Sustainable development

More green homes: building houses and improving the environment

The UK has a housing crisis. The Conservative Party’s manifesto for the 2015 General Election pledged to build one million homes over the course of the parliament, or 200,000 new houses a year. But many believe this is insufficient. For instance, an independent report by KPMG found that, owing to demographic change, 250,000 new homes a year are required. But current building rates lag well behind even the Government’s modest target, with just 140,000 new build homes completed last year.

The Prime Minister wants to rectify this. On the steps of Downing Street after becoming Prime Minister, she included in her list of burning injustices facing modern Britain the fact that young people now find it harder than ever to own a home. In her speech to the 2016 Conservative Party Conference, she named housing as a dysfunctional market that government needs to step up to correct.

But, as it is responsible for around 11% of land use in England, housing’s relation to the environment must also be considered. The most recent State of Nature report, published by RSPB and a range of conservation organisations, finds that in the UK 56% of the species they studied have declined over recent decades, with more than one in ten of all the species assessed are under threat of disappearing from our shores altogether. The Government has committed to turning this around, with its pledge to be the first generation to leave the environment in a better state than we found it. But it needs specific policies if it is to realise this vision.

This was the context for this month’s housing white paper.
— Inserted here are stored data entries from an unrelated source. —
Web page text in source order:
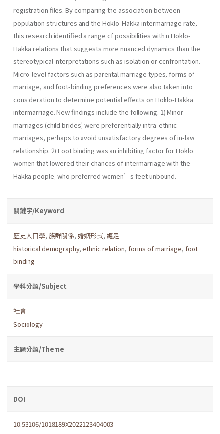
registration files. By comparing the association between
population structures and the Hoklo-Hakka intermarriage rate,
this research identified a range of possibilities within Hoklo-
Hakka relations that suggests more nuanced dynamics than the
stereotypical interpretations such as isolation or confrontation.
Micro-level factors such as parental marriage types, forms of
marriage, and foot-binding preferences were also taken into
consideration to determine potential effects on Hoklo-Hakka
intermarriage. New findings include the following. 1) Minor
marriages (child brides) were preferentially intra-ethnic
marriages, perhaps to avoid unsatisfactory degrees of in-law
relationship. 2) Foot binding was an inhibiting factor for Hoklo
women that lowered their chances of intermarriage with the
Hakka people, who preferred women’s feet unbound.
關鍵字/Keyword
歷史人口學, 族群關係, 婚姻形式, 纏足
historical demography, ethnic relation, forms of marriage, foot
binding
學科分類/Subject
社會
Sociology
主題分類/Theme
DOI
10.53106/1018189X2022123404003
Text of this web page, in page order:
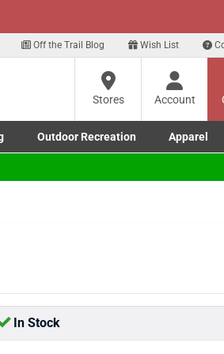
Text Deals!
Off the Trail Blog Wish List
Stores
Account
submenu
submenu
Outdoor Recreation
Toggle Outdoor Recreation submenu
Apparel
Toggle
In Stock
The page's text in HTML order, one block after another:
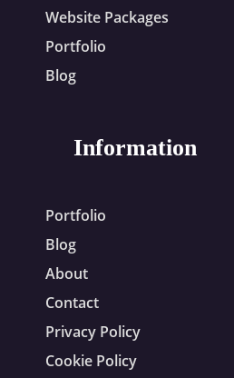
Website Packages
Portfolio
Blog
Information
Portfolio
Blog
About
Contact
Privacy Policy
Cookie Policy
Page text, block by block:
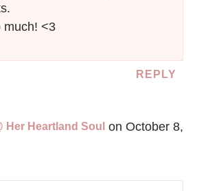
much! <3
REPLY
Her Heartland Soul on October 8,
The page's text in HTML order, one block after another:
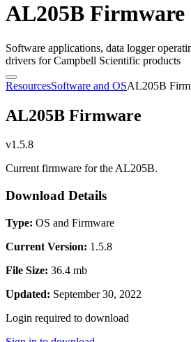
AL205B Firmware
Software applications, data logger
drivers for Campbell Scientific products
ResourcesSoftware and OSAL205B
AL205B Firmware
v1.5.8
Current firmware for the AL205B.
Download Details
Type: OS and Firmware
Current Version: 1.5.8
File Size: 36.4 mb
Updated: September 30, 2022
Login required to download
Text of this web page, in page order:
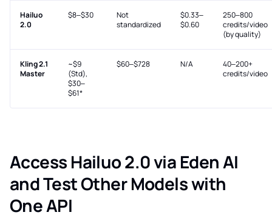
Hailuo
2.0
$8–$30
Not
standardized
$0.33–
$0.60
250–800
credits/video
(by quality)
Kling 2.1
Master
~$9
(Std),
$30–
$61*
$60–$728 N/A
40–200+
credits/video
Access Hailuo 2.0 via Eden AI
and Test Other Models with
One API

And, while many of the measures contained within it are welcome, it is a missed opportunity for both housebuilding and the environment.

Positives from the housing white paper

Let’s start with the positives. First, the Government strategy places greater emphasis on the quality of design of new developments. Under the proposals, local and neighbourhood plans must contain expectations about design standards. Local residents will be able to object to new developments on aesthetic grounds. According to government polling, 73% of people say that they would be more likely to support new homes if they look nice and are in keeping with other properties in the area. This measure will both boost numbers of homes and improve the appearance of the built environment.

Second, the Government plan supports high-density housing. The National Planning Policy Framework will be amended to advise against low-density developments in areas of high housing demand, increase scope for high-density developments in urban areas by redeveloping low-rise warehouses or extending buildings upwards, and increase flexibility over planning restrictions, such as daylight requirements. Greater density of buildings could increase the volume of new homes and improve the environment, as it frees up more land for nature and enables more sustainable transport solutions to be utilised. But this must not mean sacrificing access to urban green spaces, nor must it mean sacrificing high-quality design standards.

The negative: the Green Belt

But the white paper’s greatest shortcoming was that it maintained a very rigid approach to the Green Belt, with councils told not to allow any development except in very special circumstances. The Green Belt was first established around London in 1938, and in 1955 was extended to other cities. Its purpose was to prevent urban sprawl. The Green Belt has largely failed on its own terms.

Cities like London are characterised by low-density housing, a fact that government acknowledges in the housing white paper. For instance, Paris has a population density of 213 people per hectare, while Islington’s (London’s densest borough) is 128 people per hectare. This is because, instead of living in more densely-built homes in central London, London’s workers have just leapfrogged the Green Belt and bought homes in commuter towns throughout the South East of England. This has led to a proliferation of low-density housing developments across a much broader area, and an increase in carbon-intensive commuter journeys to work each day.

The Green Belt shouldn’t be abolished altogether. Its benefits include reducing air pollution, mitigating the impact of flooding, and providing urban residents with access to green space, which can bring positive effects on mental health. But if homes are to be built where people want to live, then some of the Green Belt will need to be built on. Many have proposed limiting these sites to ones within a certain proximity of a train station.

But there is an upside for the environment in allowing building on the Green Belt, beyond merely reducing the number and distance of journeys travelled by commuters. At the moment, much Green Belt land is of poor environmental value. Just over 7% of London’s Green Belt consists of golf courses, for instance. While this isn’t an excuse in itself for scrapping the Green Belt, it demonstrates the urgent need to improve its natural capital. Therefore, in return for being allowed to build on these highly valuable plots of land, developers should have an obligation to improve the stock of natural capital elsewhere in a local authority area, for instance by planting more trees or creating nature trails. This investment should more than reverse the loss of natural capital entailed by the new development. This would deliver more homes and improve the stock of natural capital in England.

Conclusion

Building more homes and improving the environment are not in opposition. More homes, more densely built, should be accompanied by major investment in natural capital in the outskirts of our major cities. As it considers the consultation responses to its white paper, the Government should be bold.